The plan does include sensible calls for improving tax collection and the efficiency of government spending. But, though necessary, such measures will not resolve the crisis.
The Board is confusing efficiency with austerity. And while it would be nice if one could magically bring about productivity increases, the island’s real problems call not so much for supply-side reforms as for increased demand. Puerto Rico is in a demand-constrained regime, demonstrated by the significant subutilization of its factors of production. The Board’s plan markedly exacerbates this problem, without showing any awareness that it is doing so.
In a demand-constrained regime, recent measures to increase labor-market flexibility – and thus facilitate the lowering of wages by employers – will not result in faster growth. On the contrary, lower wages will lead to decreased spending, aggravating the depression, and further increase the likelihood of immigration to the US, where salaries are substantially higher.
A commitment to restoring economic growth should be the center of any restructuring proposal – or of any viable fiscal plan – for Puerto Rico. That commitment must begin with a substantial debt write-off, as well as a short-term moratorium on all debt payments. But this will not be enough: even if Puerto Rico makes no debt payments in the short term, its primary deficit implies that it will still need to take steps that would depress economic activity.
That is why the restructuring plan should include a third element: a clause providing for lending into arrears, which, by making new debt senior to old debt, would enable Puerto Rico to get fresh credit now, when it most needs it. This would create the space the authorities need to implement macroeconomic policies conducive to recovery.
The PROMESA Board was supposed to chart a path to recovery; its plan makes a recovery a virtual impossibility. If the Board’s plan is adopted, Puerto Rico’s people will experience untold suffering. And to what end? The crisis will not be resolved. On the contrary, the debt position will become even more unsustainable.

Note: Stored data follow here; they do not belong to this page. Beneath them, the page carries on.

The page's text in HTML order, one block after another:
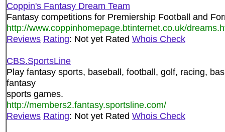
Coppin's Fantasy Dream Team
Fantasy competitions for Premiership Football and
http://www.coppinhomepage.btinternet.co.uk/
Reviews Rating: Not yet Rated Whois Check
CBS.SportsLine
Play fantasy sports, baseball, football, golf, racing,
fantasy
sports games.
http://members2.fantasy.sportsline.com/
Reviews Rating: Not yet Rated Whois Check
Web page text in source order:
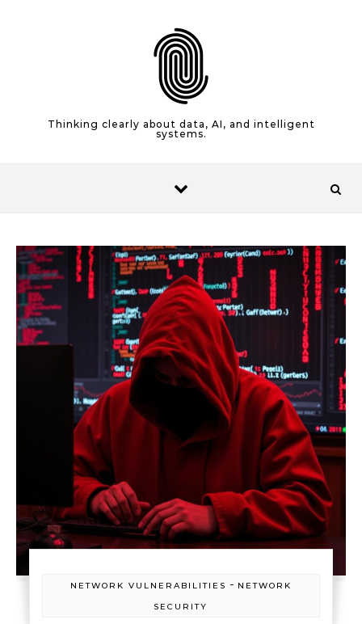
Thinking clearly about data, AI, and intelligent
systems.
NETWORK VULNERABILITIES - NETWORK
SECURITY
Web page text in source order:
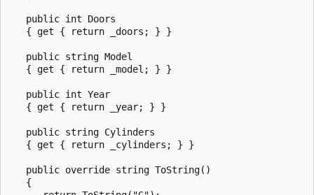
   public int Doors
   { get { return _doors; } }
   public string Model
   { get { return _model; } }
   public int Year
   { get { return _year; } }
   public string Cylinders
   { get { return _cylinders; } }
   public override string ToString()
   {

Joseph E. Stiglitz, recipient of the Nobel Memorial Prize in Economic Sciences in 2001 and the John Bates Clark Medal in 1979, is University Professor at Columbia University, Co-Chair of the High-Level Expert Group on the Measurement of Economic Performance and Social Progress at the OECD, and Chief Economist of the Roosevelt Institute. A former senior vice president and chief economist of the World Bank and chair of the US president’s Council of Economic Advisers under Bill Clinton, in 2000 he founded the Initiative for Policy Dialogue, a think tank on international development based at Columbia University. His most recent book is The Euro: How a Common Currency Threatens the Future of Europe.
Martin Guzman, a research associate at Columbia University Business School and an associate professor at the University of Buenos Aires, is a co-chair of the Columbia Initiative for Policy Dialogue Taskforce on Debt Restructuring and Sovereign Bankruptcy and a senior fellow at the Centre for International Governance Innovation (CIGI).